• Activity
Somewhere below, one line contains "Give the centre of each line below as [x, y]." and a later line contains "on people's head.". Output those two lines and everything between them exactly, and nothing else.

• Recorded data
+-------+

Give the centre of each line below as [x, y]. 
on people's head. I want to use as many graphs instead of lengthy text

+-------+

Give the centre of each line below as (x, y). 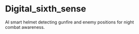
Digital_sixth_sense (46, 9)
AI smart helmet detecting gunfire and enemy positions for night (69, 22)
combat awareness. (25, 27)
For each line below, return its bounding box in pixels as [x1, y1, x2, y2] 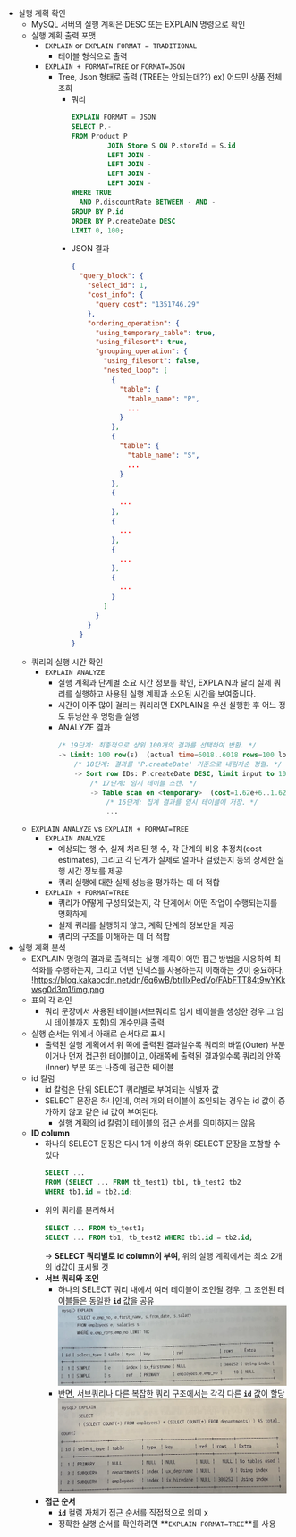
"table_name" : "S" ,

+-------+

• Answer section
Give the centre of each line below as [x, y]. 
on people's head. I want to use as many graphs instead of lengthy text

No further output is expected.